The estimates for η, 1.91 (95% CS:0.18, 9.4), in model III do not provide strong evidence for η > 1, whereas those for ρ, 2.05 (95% CS:1.31, 3.01) in model II and 2.02 (95% CS:1.36, 2.91) in model III, do for ρ > 1. Therefore, we chose model II for the subsequent analyses. Table 3 presents results in the left and the right panels assuming that the RIC mode is located at the end of day t̃_ik and of day t̃_ik + 1, respectively, with the left panel as our primary results. We do not find statistical significance for the effectiveness of the NPI intervention in preventing influenza-related ILI. However, the NPI intervention tends to reduce the risk of symptomatic infection with influenza A by 32% (95% CS:–13%, 60%) and the risk of symptomatic infection with the non-influenza pathogen by 27% (95% CS:2%, 45%). The intervention showed no effect on the risk of symptomatic infection with influenza B.

Table 3.

Analysis of the PIPP Study with influenza A and influenza B epidemics in the 2007–2008 winter season.
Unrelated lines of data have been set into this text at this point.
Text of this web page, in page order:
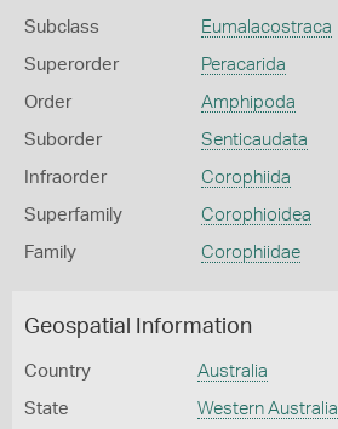
Subclass Eumalacostraca
Superorder Peracarida
Order Amphipoda
Suborder Senticaudata
Infraorder Corophiida
Superfamily Corophioidea
Family Corophiidae
Geospatial Information
Country Australia
State Western Australia
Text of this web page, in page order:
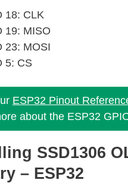
18: CLK
19: MISO
23: MOSI
5: CS
ESP32 Pinout
about the ESP32
SSD1306
– ESP32
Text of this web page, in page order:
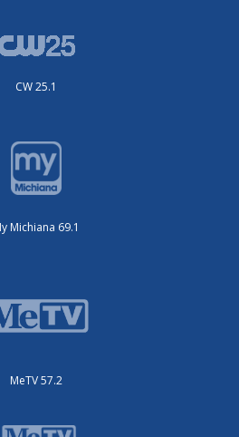
CW 25.1
Michiana 69.1
MeTV 57.2

Posterior medians and 95% credible sets are presented.

	Mode Location of RIC
	End of day t̃_ik			End of day t̃_ik + 1
parameter	Non-influenza m = 1	Influenza A m = 2	Influenza B m = 3	Non-influenza m = 1	Influenza A m = 2	Influenza B m = 3

ω_m(×10⁴)	3.98_{(2.76, 5.53)}	1.55_{(0.93, 2.52)}	0.83_{(0.47, 1.39)}	4.00_{(2.82, 5.43)}	1.57_{(0.98, 2.41)}	0.83_{(0.47, 1.38)}
ω₃_b(×10⁴)			1.65_{(0.84, 3.06)}			1.68_{(0.86, 2.96)}
ρ		2.05_{(1.31, 3.01)}			2.06_{(1.39, 2.90)}
γ_m(×10⁵)	5.83_{(0.36, 16.27)}	23.29_{(7.18, 44.60)}	4.96_{0.21, 18.90)}	5.50_{(0.27, 15.76)}	23.35_{(7.57, 46.86)}	4.81_{(0.17, 18.61)}
ξ_m	0.73_{(0.55, 0.98)}	0.68_{(0.40, 1.13)}	1.21_{(0.68, 2.20)}	0.73_{(0.55, 0.96)}	0.66_{(0.39, 1.07)}	1.19_{(0.70, 2.12)}
a_m	4.24_{(2.08, 9.61)}	5.46_{(2.21, 9.70)}		3.70_{(2.04, 9.49)}	5.90_{(2.19, 9.78)}
SAR(×10⁴)^†		16.29_{(5.03, 31.17)}	3.47_{(0.15, 13.22)}		16.33_{(5.30, 32.75)}	3.37_{(0.12, 13.02)}

Open in a new tab

^†

SAR=1 − exp(− Δ_mγ_m).

Influenza A tended to be more transmissible person-to-person than influenza B in this epidemic, the posterior median of γ₂/γ₃ being 4.73 (95% CS: 0.77, 112.33). While the two pathogens generated about the same number of cases, the average length between successive ILI onsets within schools in the control arm is 4.4 days for influenza A and 9.7 days for influenza B. Consequently, influenza B cases are far less likely to be explained by secondary infections. The estimates for the SAR in Table 3 do not take into account the possibility of absence due to the disease or holidays. To obtain an estimate for the effective SAR adjusted for absence, we fixed the duration of the incubation period for influenza A and influenza B at two days, the average duration estimated for seasonal influenza. As a result, the infectious period is now fixed relative to the symptom onset day and can be represented by days 1–7 with day 2 being the symptom onset day. Let e_k be the probability of absence for day k of the infectious period, k = 1, …, 7, which we assume depends only on k but not the underlying pathogen. Next, we estimate (e₁, …, e₇)′ by the proportions of absence regardless of the reason among all ILI episodes, (0.488, 0.472, 0.312, 0.375, 0.436, 0.512, 0.474)′. The effective SAR can be formulated as $1 - \sum_{k = 1}^{7} {e_{k} + (1 - e_{k}) exp (- γ_{m} \int_{k - 1}^{k} f_{beta} (\frac{t}{7} ∣ a_{m}, \frac{2}{7}) d t)}$ , m = 2,3, where 2/7 is the mode of the RIC. We estimate the effective SAR as 0.00093 (95% CS:0.00027, 0.0018) for influenza A and 0.00020 (95% CS:0.0000077, 0.00079) for influenza B in the PIPP study. Yang et al. (2009) reported an effective SAR of 0.00075 (95% CI: 0.00055, 0.0010) for the novel pandemic influenza A(H1N1) strain in an outbreak that occurred in a private high school in New York City. Our estimate for the PIPP study is likely higher because elementary-school students are more susceptible than high-school students.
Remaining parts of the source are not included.